### Description of the task
What you should end up with is an exact copy of the lines from the one holding "Lifetimes of Captured Variables [71, 67]" through the last line of the entries below, both included, and nothing else; leave every picture out.

### Task inputs

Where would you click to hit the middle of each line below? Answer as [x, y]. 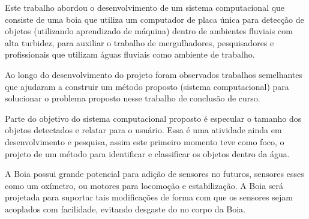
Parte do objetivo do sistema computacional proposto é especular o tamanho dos [153, 118]
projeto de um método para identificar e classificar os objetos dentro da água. [147, 153]
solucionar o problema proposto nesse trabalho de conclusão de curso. [133, 98]
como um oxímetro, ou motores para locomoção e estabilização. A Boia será [144, 185]
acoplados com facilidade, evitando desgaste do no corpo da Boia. [125, 208]
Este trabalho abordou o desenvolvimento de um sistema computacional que [145, 7]
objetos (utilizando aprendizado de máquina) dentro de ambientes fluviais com [149, 31]
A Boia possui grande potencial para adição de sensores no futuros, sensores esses [154, 174]
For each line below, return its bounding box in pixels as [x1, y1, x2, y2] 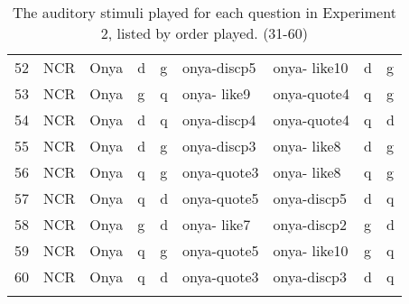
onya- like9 [182, 83, 251, 104]
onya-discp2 [273, 214, 347, 235]
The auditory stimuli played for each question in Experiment [12, 2, 396, 23]
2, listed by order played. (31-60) [100, 23, 308, 43]
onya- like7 [182, 214, 251, 235]
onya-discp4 [182, 109, 256, 130]
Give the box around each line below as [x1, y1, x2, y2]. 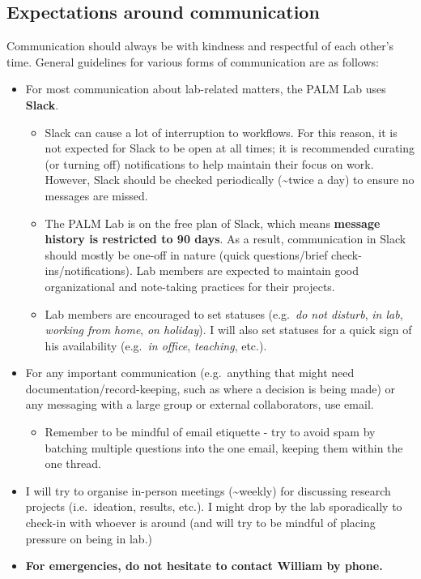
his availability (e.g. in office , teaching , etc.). [45, 337, 267, 354]
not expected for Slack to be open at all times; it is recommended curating [45, 139, 415, 157]
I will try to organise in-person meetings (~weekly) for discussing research [25, 482, 391, 499]
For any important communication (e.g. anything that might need [25, 364, 355, 381]
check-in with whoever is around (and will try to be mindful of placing [25, 514, 376, 531]
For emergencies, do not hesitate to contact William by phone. [25, 557, 383, 574]
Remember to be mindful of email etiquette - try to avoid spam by [45, 423, 376, 440]
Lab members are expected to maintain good [136, 262, 359, 279]
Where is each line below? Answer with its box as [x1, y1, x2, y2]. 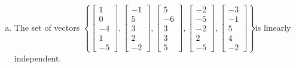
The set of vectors [14, 21, 80, 33]
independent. [14, 51, 62, 64]
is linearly [255, 21, 291, 33]
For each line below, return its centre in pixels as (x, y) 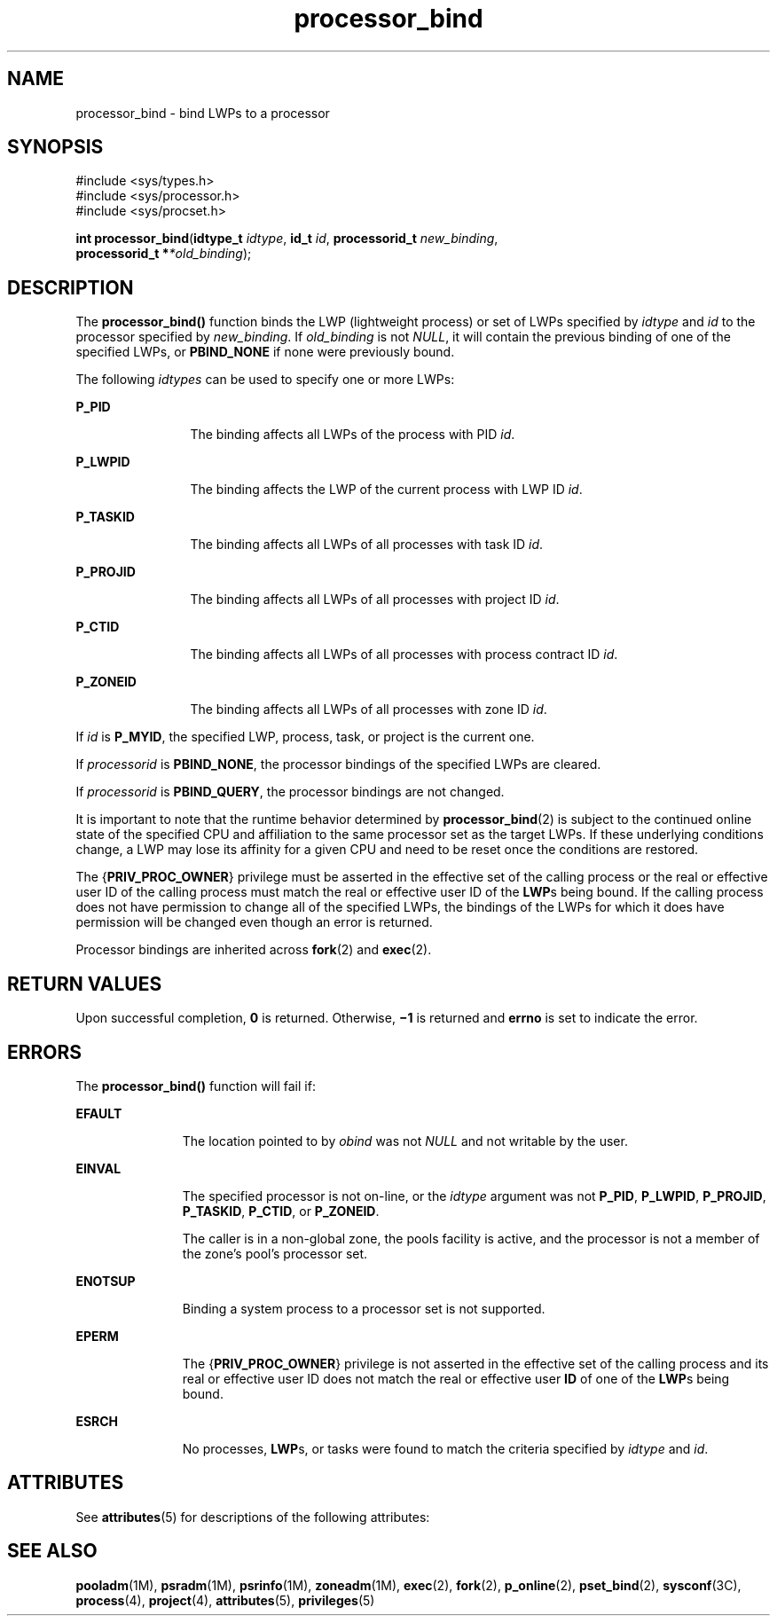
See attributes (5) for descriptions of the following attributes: (253, 1517)
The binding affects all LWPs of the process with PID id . (353, 435)
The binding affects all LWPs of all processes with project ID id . (375, 600)
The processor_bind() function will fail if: (196, 1086)
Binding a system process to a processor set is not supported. (364, 1308)
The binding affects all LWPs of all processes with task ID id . (367, 545)
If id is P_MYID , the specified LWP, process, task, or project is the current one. (305, 737)
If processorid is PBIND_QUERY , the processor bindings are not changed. (290, 792)
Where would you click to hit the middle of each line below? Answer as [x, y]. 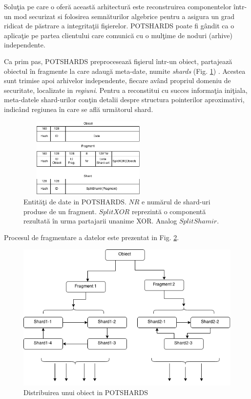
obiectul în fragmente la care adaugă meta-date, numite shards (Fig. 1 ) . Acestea [125, 71]
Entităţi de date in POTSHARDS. [75, 202]
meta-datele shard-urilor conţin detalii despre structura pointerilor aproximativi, [124, 100]
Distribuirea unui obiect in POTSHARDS [86, 392]
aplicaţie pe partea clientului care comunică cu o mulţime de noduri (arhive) [118, 35]
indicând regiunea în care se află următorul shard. [79, 109]
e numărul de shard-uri [176, 202]
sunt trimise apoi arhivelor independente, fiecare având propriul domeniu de [117, 80]
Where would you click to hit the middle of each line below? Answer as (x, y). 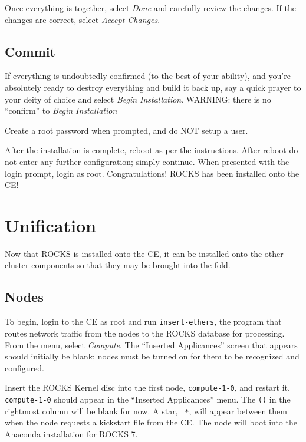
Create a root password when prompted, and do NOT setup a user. (126, 130)
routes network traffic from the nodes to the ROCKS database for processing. (145, 333)
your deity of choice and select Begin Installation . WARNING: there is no (138, 99)
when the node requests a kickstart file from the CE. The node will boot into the (151, 422)
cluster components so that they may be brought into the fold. (118, 265)
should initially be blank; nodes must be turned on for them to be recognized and (152, 356)
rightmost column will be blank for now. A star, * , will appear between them (146, 410)
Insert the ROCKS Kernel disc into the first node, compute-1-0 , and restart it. (147, 387)
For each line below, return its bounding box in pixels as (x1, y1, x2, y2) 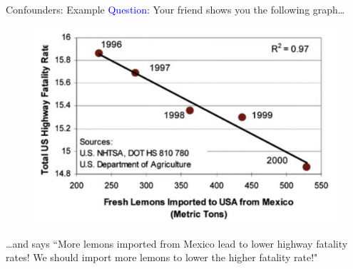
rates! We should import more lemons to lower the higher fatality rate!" (6, 250, 318, 265)
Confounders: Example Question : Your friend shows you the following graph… (6, 2, 345, 16)
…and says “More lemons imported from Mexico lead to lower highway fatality (6, 236, 348, 250)
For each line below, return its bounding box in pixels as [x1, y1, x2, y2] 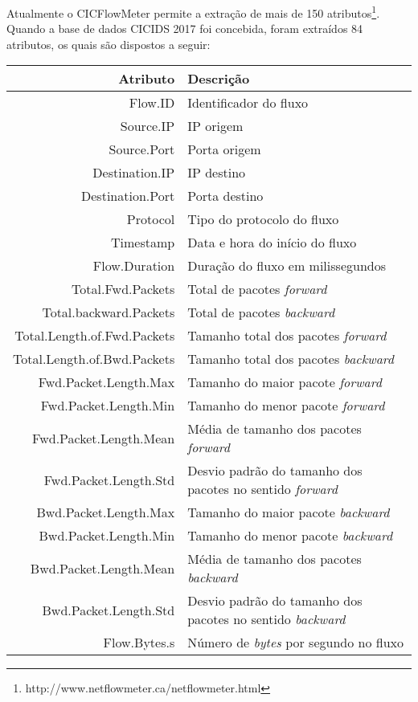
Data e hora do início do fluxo [187, 233, 357, 252]
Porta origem [187, 140, 261, 159]
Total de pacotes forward [187, 280, 327, 299]
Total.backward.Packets [42, 303, 175, 322]
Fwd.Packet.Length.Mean [32, 428, 175, 447]
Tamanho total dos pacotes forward [187, 326, 387, 345]
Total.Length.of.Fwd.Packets [14, 326, 175, 345]
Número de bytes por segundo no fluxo [187, 633, 404, 652]
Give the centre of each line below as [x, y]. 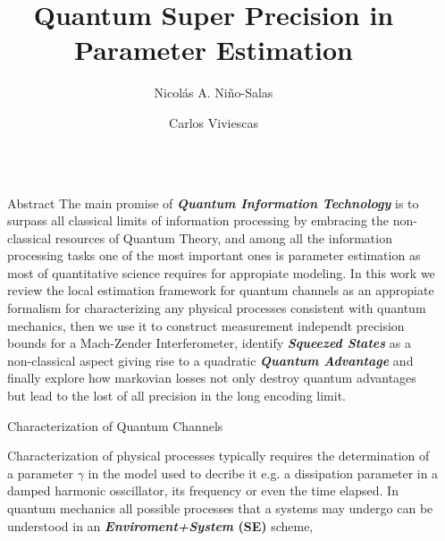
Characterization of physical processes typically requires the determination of [218, 456]
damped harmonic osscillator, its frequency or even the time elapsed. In [203, 490]
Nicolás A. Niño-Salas [214, 93]
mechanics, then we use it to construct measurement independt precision [206, 325]
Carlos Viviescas [214, 122]
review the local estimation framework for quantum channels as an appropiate [221, 290]
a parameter [40, 473]
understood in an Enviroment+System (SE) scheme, [160, 525]
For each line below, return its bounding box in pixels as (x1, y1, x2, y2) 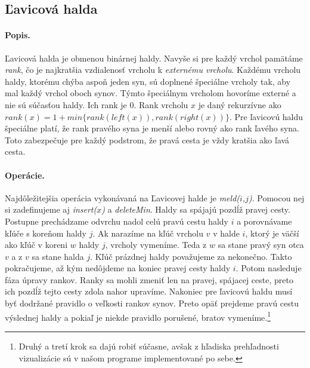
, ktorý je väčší (245, 226, 299, 239)
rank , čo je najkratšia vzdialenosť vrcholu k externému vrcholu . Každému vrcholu (5, 63, 301, 76)
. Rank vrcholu (134, 98, 188, 111)
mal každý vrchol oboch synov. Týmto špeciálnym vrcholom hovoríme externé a (5, 87, 296, 99)
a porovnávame (237, 214, 292, 227)
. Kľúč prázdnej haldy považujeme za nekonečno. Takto (90, 250, 292, 262)
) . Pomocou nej (248, 191, 305, 204)
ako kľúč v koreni (5, 238, 68, 251)
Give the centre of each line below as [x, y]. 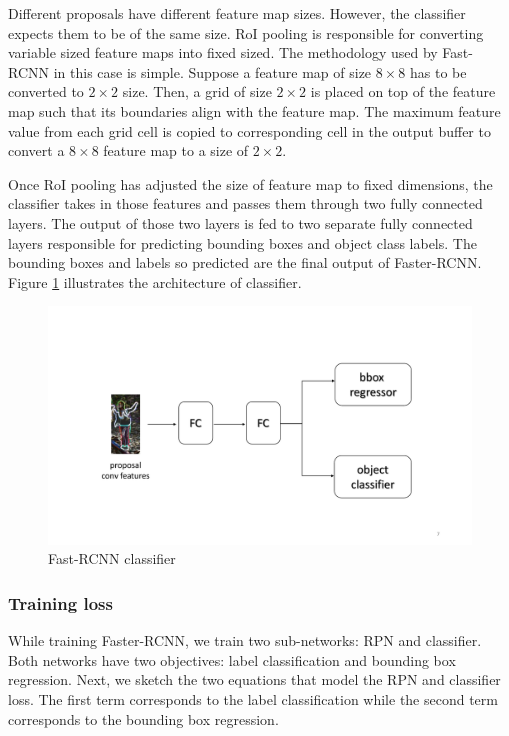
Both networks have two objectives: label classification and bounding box [232, 659]
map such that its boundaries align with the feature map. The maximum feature [254, 110]
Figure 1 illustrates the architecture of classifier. [155, 281]
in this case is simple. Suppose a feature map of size [212, 71]
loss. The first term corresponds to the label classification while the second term [253, 699]
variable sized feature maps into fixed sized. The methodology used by [223, 52]
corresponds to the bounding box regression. [143, 718]
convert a [36, 150]
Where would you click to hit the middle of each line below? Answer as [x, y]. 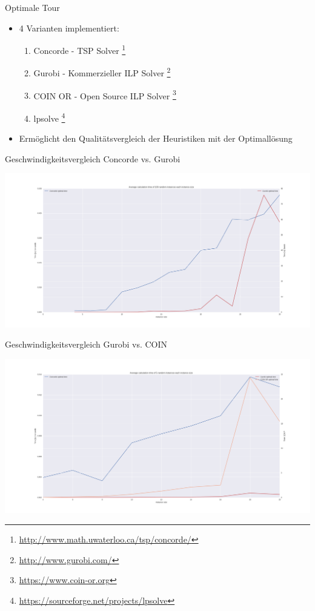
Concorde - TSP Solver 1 [80, 49]
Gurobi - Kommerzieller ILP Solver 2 [102, 72]
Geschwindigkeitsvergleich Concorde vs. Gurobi [93, 158]
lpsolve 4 [49, 117]
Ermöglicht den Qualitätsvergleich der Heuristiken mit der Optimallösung [156, 138]
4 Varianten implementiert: [69, 28]
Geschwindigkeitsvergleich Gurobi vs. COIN [86, 344]
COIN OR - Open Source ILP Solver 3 [105, 94]
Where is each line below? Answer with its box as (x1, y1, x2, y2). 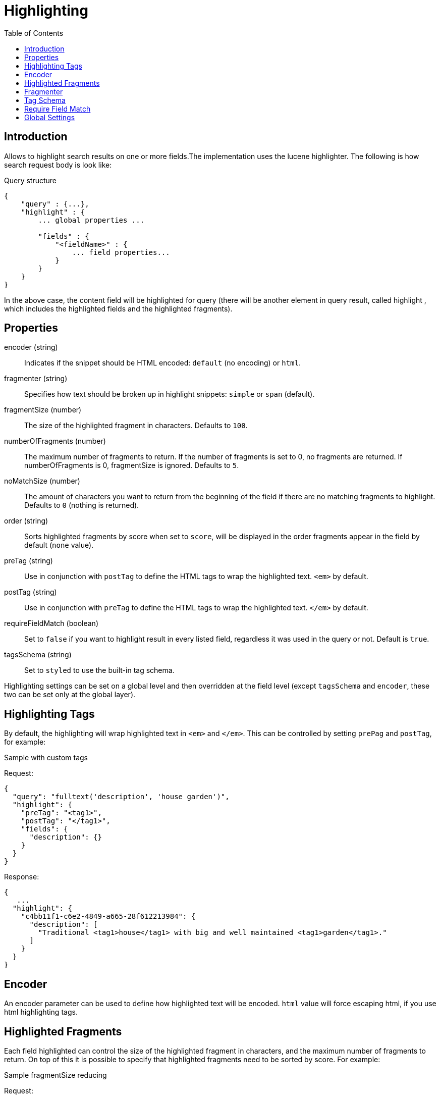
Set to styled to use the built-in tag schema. (24, 666, 175, 675)
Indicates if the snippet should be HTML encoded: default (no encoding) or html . (24, 358, 301, 368)
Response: (4, 872, 39, 881)
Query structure (4, 176, 57, 185)
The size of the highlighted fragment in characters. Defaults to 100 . (24, 421, 248, 430)
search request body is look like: (4, 160, 112, 169)
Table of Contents (4, 28, 64, 37)
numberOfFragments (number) (4, 437, 106, 446)
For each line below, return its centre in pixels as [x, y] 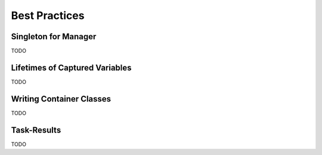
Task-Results [36, 130]
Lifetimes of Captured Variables [71, 67]
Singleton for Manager [54, 37]
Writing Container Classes [61, 99]
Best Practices [48, 15]
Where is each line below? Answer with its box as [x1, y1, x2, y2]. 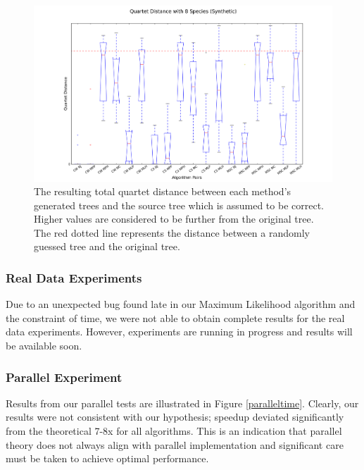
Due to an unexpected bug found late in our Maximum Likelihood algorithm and [6, 297, 356, 311]
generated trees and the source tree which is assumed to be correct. [34, 197, 324, 212]
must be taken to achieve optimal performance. [6, 451, 209, 466]
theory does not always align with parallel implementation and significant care [6, 437, 344, 452]
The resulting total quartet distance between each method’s [34, 184, 291, 199]
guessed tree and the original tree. [34, 239, 180, 254]
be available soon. [6, 338, 82, 353]
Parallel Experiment [6, 368, 123, 385]

### Exercise answer
Lifetimes of Captured Variables [71, 67]
Singleton for Manager [54, 37]
Writing Container Classes [61, 99]
Best Practices [48, 15]
Where is each line below? Answer with its box as [x1, y1, x2, y2]. 
Due to an unexpected bug found late in our Maximum Likelihood algorithm and [6, 297, 356, 311]
generated trees and the source tree which is assumed to be correct. [34, 197, 324, 212]
must be taken to achieve optimal performance. [6, 451, 209, 466]
theory does not always align with parallel implementation and significant care [6, 437, 344, 452]
The resulting total quartet distance between each method’s [34, 184, 291, 199]
guessed tree and the original tree. [34, 239, 180, 254]
be available soon. [6, 338, 82, 353]
Parallel Experiment [6, 368, 123, 385]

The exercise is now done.